«Наследственность — такая ерунда, — решительно сказала Надин, выговаривая это с такой чёткостью, какой вряд ли добьётся даже человек, родившийся в Англии, — Посмотрите на меня, например, и оцените, как я хороша, а затем посмотрите на маму и папу». Эстер пролила больше ромашкового чая, чем обычно. «Не говори ни слова против тёти Додо», — сказала она.{121}
Итак, теперь мы знаем, что бедная Додо — не только глупая: она даже не англичанка. По правде, она австрийка, с выдающим её глуповатым акцентом.

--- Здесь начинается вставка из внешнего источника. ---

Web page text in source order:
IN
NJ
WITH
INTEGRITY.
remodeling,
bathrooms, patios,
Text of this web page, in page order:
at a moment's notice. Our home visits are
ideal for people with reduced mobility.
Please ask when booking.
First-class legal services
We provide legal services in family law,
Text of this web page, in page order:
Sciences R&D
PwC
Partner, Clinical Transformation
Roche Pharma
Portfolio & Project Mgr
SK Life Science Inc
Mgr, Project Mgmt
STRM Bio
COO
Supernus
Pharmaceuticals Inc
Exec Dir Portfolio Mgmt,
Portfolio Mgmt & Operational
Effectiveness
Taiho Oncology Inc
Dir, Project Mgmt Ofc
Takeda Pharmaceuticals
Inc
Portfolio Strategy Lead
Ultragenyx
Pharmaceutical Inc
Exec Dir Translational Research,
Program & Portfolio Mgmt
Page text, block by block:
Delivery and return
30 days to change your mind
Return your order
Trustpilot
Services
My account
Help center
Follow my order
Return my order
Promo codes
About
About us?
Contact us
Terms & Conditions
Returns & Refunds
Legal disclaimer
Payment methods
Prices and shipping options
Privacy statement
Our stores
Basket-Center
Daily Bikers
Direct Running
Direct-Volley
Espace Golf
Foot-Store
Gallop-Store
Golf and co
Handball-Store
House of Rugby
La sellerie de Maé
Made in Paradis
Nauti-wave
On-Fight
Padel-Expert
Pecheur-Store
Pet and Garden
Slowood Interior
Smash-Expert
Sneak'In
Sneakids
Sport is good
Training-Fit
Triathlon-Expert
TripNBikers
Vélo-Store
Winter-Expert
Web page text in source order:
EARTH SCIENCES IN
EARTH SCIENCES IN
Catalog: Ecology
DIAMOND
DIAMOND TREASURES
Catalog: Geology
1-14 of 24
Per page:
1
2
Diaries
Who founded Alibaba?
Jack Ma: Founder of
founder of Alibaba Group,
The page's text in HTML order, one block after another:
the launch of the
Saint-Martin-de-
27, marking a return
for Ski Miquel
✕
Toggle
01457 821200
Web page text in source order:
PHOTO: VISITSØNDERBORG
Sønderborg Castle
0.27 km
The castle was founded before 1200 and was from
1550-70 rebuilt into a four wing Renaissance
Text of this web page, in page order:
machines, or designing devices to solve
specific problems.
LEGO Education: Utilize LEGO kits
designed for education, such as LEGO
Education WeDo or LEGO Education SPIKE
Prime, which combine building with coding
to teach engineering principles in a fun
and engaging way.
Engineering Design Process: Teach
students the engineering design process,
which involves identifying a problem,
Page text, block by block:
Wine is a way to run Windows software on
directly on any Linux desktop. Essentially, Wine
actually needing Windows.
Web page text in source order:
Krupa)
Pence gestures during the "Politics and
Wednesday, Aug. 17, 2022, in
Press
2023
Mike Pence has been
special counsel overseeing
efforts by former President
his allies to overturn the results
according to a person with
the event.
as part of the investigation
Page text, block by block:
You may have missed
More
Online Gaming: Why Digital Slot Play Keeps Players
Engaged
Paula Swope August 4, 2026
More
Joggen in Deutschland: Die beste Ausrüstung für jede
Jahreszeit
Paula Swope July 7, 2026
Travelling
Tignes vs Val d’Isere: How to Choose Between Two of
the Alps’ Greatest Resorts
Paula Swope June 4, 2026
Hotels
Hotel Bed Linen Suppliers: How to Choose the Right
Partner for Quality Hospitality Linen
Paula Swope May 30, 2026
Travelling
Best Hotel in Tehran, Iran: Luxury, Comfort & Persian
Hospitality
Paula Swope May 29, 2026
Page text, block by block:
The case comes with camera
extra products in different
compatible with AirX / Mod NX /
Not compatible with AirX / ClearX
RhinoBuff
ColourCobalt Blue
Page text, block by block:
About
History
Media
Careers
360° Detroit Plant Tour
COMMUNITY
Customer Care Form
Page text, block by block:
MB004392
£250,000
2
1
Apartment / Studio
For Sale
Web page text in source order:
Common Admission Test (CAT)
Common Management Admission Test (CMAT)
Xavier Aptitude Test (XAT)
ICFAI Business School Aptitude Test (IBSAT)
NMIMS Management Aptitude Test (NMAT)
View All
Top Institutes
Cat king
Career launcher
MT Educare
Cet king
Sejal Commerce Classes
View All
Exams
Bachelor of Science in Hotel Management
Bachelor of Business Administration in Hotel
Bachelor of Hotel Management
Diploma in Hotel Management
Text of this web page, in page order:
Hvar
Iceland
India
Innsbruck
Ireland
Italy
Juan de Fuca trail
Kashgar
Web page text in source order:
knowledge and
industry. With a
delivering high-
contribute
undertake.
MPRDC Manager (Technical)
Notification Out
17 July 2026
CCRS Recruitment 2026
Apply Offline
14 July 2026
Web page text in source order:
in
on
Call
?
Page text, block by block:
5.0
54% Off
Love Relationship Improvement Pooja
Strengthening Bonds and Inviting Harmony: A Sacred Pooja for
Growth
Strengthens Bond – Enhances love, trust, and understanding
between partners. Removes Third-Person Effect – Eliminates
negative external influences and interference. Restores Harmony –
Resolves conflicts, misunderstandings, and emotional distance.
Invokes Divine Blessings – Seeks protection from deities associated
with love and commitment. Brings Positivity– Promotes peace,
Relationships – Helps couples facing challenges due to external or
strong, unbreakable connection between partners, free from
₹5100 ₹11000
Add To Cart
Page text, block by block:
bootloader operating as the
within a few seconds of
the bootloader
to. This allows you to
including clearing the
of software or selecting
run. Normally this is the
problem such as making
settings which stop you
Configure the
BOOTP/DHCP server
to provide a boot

Сложно сказать, как долго слово «додо» использовалось в качестве прямой аналогии для слова «глупый». Но одно мы знаем наверняка: вскоре после противостояния девятнадцатого века, сопровождавшего дарвинизм (см. главу 6), сила этого эпитета уже была очевидной для остроумнейшего среди остроумных — для молодого студента Оскара Уайльда. Ещё до того, как он на радость потомкам добился славы всемогущего мастера цитаты, он назвал одного из своих профессоров «этот неграмотный додо». Похоже, что Уайльд случайно задал тон в западной традиции, цветущей ныне пышным цветом.

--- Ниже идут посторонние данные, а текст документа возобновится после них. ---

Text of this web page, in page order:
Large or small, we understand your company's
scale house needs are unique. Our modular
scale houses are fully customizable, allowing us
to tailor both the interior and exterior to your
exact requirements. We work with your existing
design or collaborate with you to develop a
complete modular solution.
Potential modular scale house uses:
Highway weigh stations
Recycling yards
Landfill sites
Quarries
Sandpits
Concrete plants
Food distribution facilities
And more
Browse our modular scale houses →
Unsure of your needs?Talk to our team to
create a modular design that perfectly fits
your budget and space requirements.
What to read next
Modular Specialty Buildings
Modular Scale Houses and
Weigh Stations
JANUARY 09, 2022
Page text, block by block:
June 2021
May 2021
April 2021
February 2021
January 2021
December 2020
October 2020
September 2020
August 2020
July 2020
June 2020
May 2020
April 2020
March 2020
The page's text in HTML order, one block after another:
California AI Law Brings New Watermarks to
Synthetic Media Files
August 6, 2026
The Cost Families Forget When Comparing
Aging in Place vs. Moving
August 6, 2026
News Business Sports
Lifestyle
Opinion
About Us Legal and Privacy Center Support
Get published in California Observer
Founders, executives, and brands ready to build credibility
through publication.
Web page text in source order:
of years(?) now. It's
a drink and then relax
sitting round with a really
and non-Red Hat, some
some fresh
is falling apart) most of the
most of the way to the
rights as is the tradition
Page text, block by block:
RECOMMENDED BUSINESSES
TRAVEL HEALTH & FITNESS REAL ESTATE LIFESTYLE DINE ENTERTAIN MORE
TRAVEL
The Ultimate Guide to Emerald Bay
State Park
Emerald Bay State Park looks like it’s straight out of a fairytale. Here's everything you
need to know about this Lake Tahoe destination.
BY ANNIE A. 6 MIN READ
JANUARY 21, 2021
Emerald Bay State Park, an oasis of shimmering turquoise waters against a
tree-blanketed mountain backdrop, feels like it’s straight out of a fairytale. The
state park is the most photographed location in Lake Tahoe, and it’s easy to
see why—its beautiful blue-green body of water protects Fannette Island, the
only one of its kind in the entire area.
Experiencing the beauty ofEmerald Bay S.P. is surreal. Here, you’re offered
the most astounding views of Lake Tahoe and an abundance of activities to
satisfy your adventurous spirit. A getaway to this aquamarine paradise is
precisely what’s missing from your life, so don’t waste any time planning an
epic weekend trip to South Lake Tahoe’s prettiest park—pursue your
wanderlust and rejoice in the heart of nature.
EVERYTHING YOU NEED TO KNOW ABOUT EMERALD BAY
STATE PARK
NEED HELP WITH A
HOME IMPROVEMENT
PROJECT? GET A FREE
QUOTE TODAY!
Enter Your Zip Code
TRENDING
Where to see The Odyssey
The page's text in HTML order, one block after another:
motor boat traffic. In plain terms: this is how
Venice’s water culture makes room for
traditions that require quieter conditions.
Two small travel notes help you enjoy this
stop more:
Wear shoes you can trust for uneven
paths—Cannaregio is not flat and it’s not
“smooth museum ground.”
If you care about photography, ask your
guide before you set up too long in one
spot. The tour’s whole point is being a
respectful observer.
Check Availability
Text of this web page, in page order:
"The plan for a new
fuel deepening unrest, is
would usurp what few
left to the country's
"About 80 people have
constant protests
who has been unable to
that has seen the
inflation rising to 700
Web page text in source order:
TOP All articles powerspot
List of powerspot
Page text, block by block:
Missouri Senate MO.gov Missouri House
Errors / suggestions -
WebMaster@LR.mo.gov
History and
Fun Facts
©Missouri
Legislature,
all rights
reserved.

Сегодня слово «додо» может даже работать как уничижительное, относящееся к кому-то тупому и стоящему на грани исчезновения. Можно увидеть, как тонко использован этот двойной подтекст в едком описании английского высшего общества в стихотворении «Ещё не додо» Ноэла Кауарда, или как он выражен на самом подсознательном уровне через беспросветный пессимизм любого из стихов, включённых в «Оду додо» Кристофера Лога. В обоих случаях слово «додо» используется исключительно в названии и отсутствует в содержании, поскольку предполагается, что само содержание ясно даёт понять, зачем здесь использовано слово «додо». Точно так же Франк Светтенхам прекрасно использовал это слово в своей едкой сатире о жизни колониального Маврикия. Чтобы передать мысль о том, что на всём и на всех на острове лежит печать идиотизма и нежизнеспособности, автор просто называет колонию, принадлежавшую в то время Британии, «Островом додо». И Дэвид Кваммен очень эффектно обыгрывает этот двойной подтекст, дав своей книге о биологическом разнообразии и вымирании островной жизни название «Песнь додо»[32]

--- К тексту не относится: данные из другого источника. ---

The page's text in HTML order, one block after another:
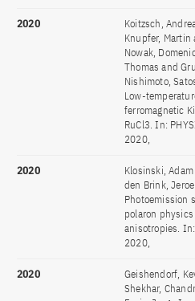
2020
Koitzsch,
Knupfer, Martin
Nowak,
Thomas and
Nishimoto,
Low-
ferromagnetic
RuCl3. In:
2020,
2020
Klosinski,
den Brink,
Photoemission
polaron
anisotropies. In:
2020,
2020
Geishendorf,
Shekhar,
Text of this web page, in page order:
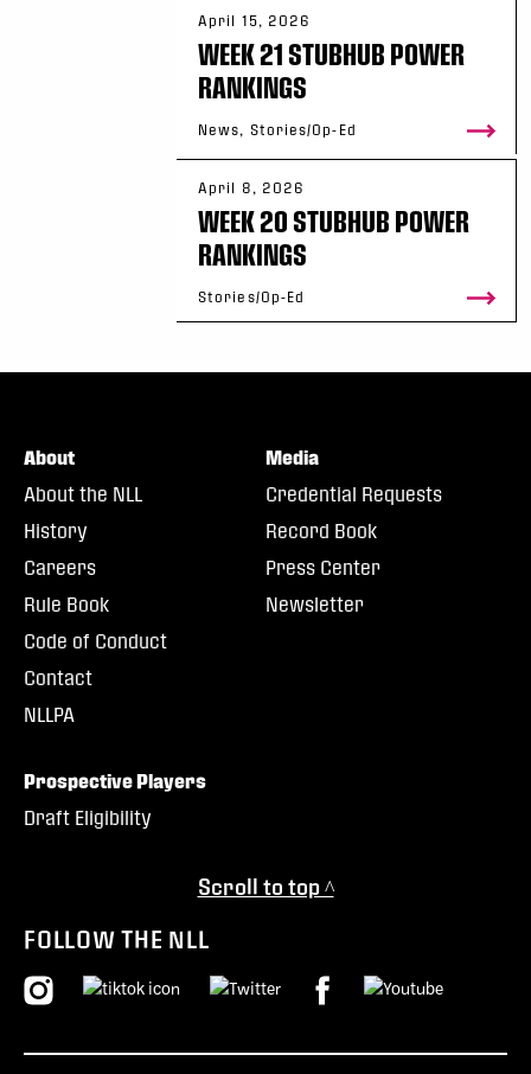
April 15, 2026
WEEK 21 STUBHUB POWER
RANKINGS
News, Stories/Op-Ed
April 8, 2026
WEEK 20 STUBHUB POWER
RANKINGS
Stories/Op-Ed
About
About the NLL
History
Careers
Rule Book
Code of Conduct
Contact
NLLPA
Media
Credential Requests
Record Book
Press Center
Newsletter
Prospective Players
Draft Eligibility
Scroll to top ^
FOLLOW THE NLL
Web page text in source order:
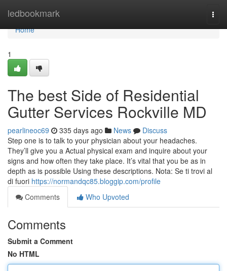
ledbookmark
Home
Home
1
The best Side of Residential
Gutter Services Rockville MD
pearlineoc69 335 days ago News
Discuss
Step one is to talk to your physician about your headaches.
They’ll give you a Actual physical exam and inquire about your
signs and how often they take place. It’s vital that you be as in
depth as is possible Using these descriptions. Nota: Se ti trovi al
di fuori https://normandqc85.bloggip.com/profile
Comments
Who Upvoted
Comments
Submit a Comment
No HTML
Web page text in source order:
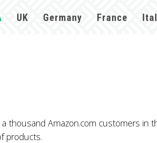
UK Germany France
thousand Amazon.com customers in
products.
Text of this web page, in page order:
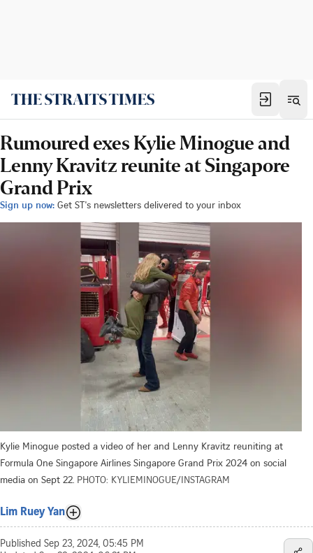
Rumoured exes Kylie Minogue and
Lenny Kravitz reunite at Singapore
Grand Prix
Sign up now: Get ST's newsletters delivered to your inbox
Kylie Minogue posted a video of her and Lenny Kravitz reuniting at
Formula One Singapore Airlines Singapore Grand Prix 2024 on social
media on Sept 22. PHOTO: KYLIEMINOGUE/INSTAGRAM
Lim Ruey Yan
Published Sep 23, 2024, 05:45 PM
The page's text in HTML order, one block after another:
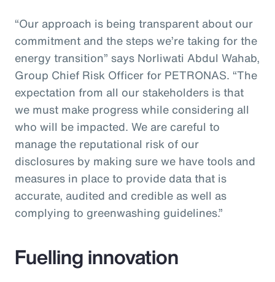
“Our approach is being transparent about our
commitment and the steps we’re taking for the
energy transition” says Norliwati Abdul Wahab,
Group Chief Risk Officer for PETRONAS. “The
expectation from all our stakeholders is that
we must make progress while considering all
who will be impacted. We are careful to
manage the reputational risk of our
disclosures by making sure we have tools and
measures in place to provide data that is
accurate, audited and credible as well as
complying to greenwashing guidelines.”
Fuelling innovation

.Чтобы засвидетельствовать долговечность толкования слова как чего-то «вымершего», можно процитировать брошюру 1935 г., целью которой было привлечь внимание местных властей к вероятности исчезновения популяции диких уток на некоторых водоёмах в Нью-Гемпшире. Говорящее название «Последуют ли утки за додо?» задаёт тексту предостерегающий тон, прилагаемая карикатура закрепляет это ощущение, а дальше следует несколько страниц, на которых додо больше не упоминается.